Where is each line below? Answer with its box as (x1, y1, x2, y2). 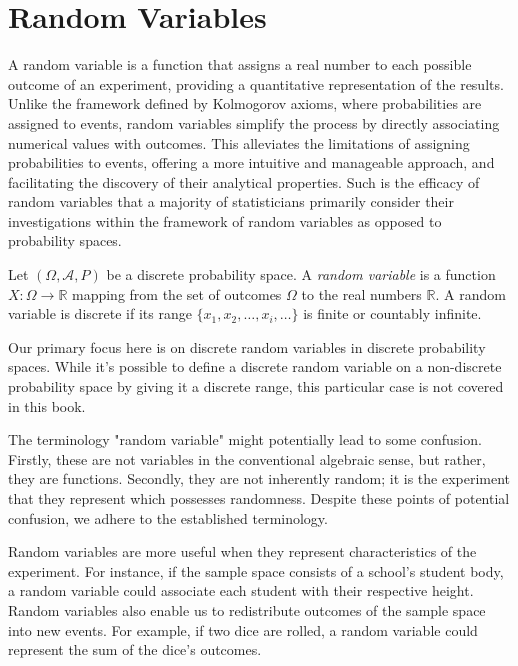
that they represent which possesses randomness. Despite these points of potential (8, 488, 510, 508)
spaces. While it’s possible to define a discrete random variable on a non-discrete (8, 356, 502, 377)
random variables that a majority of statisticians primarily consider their (8, 191, 454, 212)
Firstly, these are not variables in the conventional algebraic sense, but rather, (8, 448, 486, 469)
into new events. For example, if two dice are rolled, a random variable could (8, 619, 478, 640)
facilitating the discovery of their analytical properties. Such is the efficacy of (8, 171, 480, 192)
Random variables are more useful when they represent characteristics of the (8, 541, 477, 562)
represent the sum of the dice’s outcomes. (8, 639, 262, 660)
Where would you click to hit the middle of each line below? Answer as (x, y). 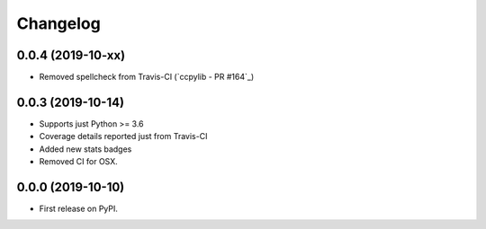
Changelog (58, 23)
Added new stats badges (85, 149)
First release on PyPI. (79, 209)
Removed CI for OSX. (79, 162)
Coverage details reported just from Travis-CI (123, 137)
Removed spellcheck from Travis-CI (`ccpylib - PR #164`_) (147, 77)
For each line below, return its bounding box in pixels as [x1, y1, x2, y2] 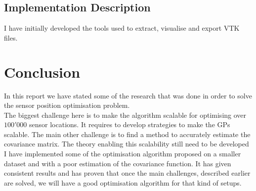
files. [4, 32, 18, 43]
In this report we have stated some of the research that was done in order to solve [4, 90, 252, 100]
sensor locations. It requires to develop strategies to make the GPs [29, 119, 230, 130]
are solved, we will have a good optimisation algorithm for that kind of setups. [4, 177, 242, 188]
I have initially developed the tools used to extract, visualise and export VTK [4, 23, 240, 33]
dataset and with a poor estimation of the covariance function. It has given [4, 158, 231, 168]
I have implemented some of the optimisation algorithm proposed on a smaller [4, 148, 241, 159]
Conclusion [4, 61, 81, 82]
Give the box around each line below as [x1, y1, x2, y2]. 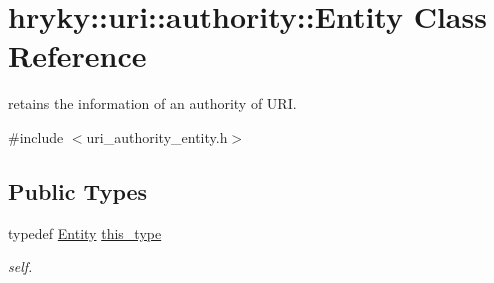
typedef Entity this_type [8, 222, 162, 243]
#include [8, 126, 64, 147]
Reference [8, 35, 147, 76]
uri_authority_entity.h [86, 126, 228, 147]
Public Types [8, 175, 148, 206]
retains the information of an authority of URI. [8, 93, 297, 114]
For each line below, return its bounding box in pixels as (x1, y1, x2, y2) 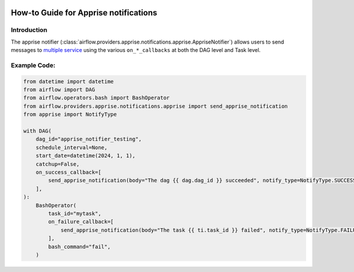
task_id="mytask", (48, 210, 101, 217)
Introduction (11, 26, 47, 34)
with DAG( (23, 127, 52, 135)
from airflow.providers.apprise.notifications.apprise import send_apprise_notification (23, 103, 289, 109)
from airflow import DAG (23, 86, 96, 93)
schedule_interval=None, (35, 144, 108, 150)
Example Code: (11, 61, 55, 69)
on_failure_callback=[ (48, 218, 114, 225)
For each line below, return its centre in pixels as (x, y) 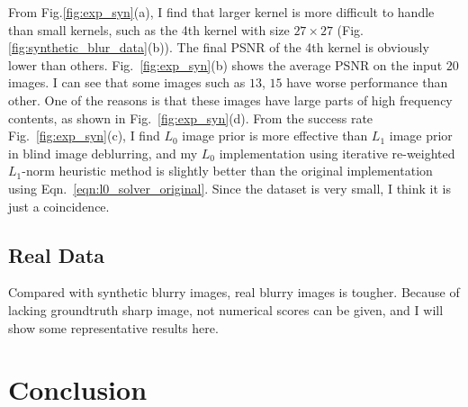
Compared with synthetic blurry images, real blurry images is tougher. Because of (234, 292)
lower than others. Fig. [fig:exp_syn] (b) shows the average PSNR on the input (225, 64)
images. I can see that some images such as (127, 82)
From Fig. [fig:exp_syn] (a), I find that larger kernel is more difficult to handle (221, 12)
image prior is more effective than (275, 136)
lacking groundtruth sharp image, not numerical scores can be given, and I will (226, 309)
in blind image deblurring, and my (103, 153)
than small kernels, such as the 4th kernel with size (149, 29)
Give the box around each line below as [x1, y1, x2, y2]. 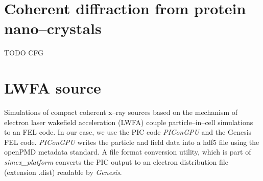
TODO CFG [4, 47, 44, 58]
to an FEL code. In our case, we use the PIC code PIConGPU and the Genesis [4, 127, 252, 137]
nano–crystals [4, 18, 102, 39]
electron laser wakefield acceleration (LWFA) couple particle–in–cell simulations [4, 116, 253, 127]
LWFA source [4, 77, 101, 98]
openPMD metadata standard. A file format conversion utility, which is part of [4, 146, 251, 157]
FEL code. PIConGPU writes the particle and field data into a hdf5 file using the [4, 136, 259, 147]
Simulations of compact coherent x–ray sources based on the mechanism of [4, 107, 238, 117]

# # # # # # #

▶ **Work order**: Note every line of the entries in which "LWFA" appears, and copy it down.

▶ **Response below**:
electron laser wakefield acceleration (LWFA) couple particle–in–cell simulations [4, 116, 253, 127]
LWFA source [4, 77, 101, 98]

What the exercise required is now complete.